41 years later, it remains a shocking event - how did so many people willingly 'drink the Kool Aid' (a phrase the came out of the tragedy), convinced that Jim Jones was God and this was the only way they would be able to get their message across?
Jim Jones first set up his People's Temple in the late 1940s - his became one of the first major mixed-race churches in the midwest. His brand of enlightened radicalism was instrumental in integrating Indianapolis, until then one of the US's most segregated cities.
Jones railed against racism, poverty, injustice and organised religion. He told his members he was saving them from the sin of capitalism, and that their salvation was at hand.
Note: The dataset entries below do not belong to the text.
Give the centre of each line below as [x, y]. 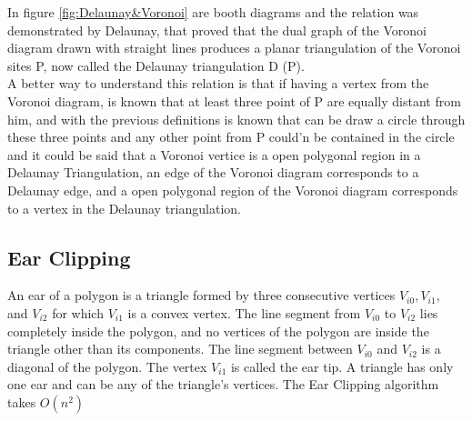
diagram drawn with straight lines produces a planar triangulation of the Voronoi [234, 48]
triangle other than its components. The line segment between [180, 349]
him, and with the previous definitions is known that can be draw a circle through [236, 119]
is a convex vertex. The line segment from [244, 312]
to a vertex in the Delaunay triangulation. [124, 208]
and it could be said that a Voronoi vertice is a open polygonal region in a [214, 154]
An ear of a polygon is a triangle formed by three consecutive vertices [201, 295]
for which [78, 312]
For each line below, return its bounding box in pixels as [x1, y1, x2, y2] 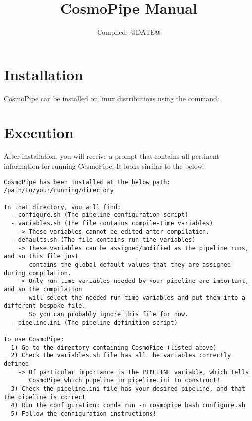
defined [4, 360, 29, 367]
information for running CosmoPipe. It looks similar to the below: [4, 160, 204, 171]
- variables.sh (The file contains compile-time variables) [11, 219, 213, 227]
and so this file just [4, 253, 79, 260]
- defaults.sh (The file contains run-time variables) [11, 236, 196, 244]
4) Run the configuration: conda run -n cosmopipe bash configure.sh [11, 402, 245, 409]
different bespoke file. [4, 302, 86, 310]
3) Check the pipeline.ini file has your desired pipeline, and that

He convinced the members that they would become dangerous, and therefore important.
Jones and his church were initially seen as positive force of social activism, agitating on behalf of the poor, against racism and inequality. In 1975 Jones was even appointed chairman of the San Francisco Housing Authority, after the temple was instrumental in the election of the new mayor. Even presidential candidate Walter Mondale had good things to say about Jones during the 1976 campaign.
His move to Guyana came on the back of some negative press about the goings on inside his church, which maintained a kind of oppressive secrecy.
By then, Jones shifted his view of himself. He was no longer the pastor of a flock, but God himself. His followers surrendered completely to him, and in the jungle of Guyana, there was nobody to contradict him or to suggest a different point of view.
Jones' paranoia, fuelled by increased drug use, convinced him that he had enemies everywhere. He passed this paranoia on to his followers, with deadly consequences.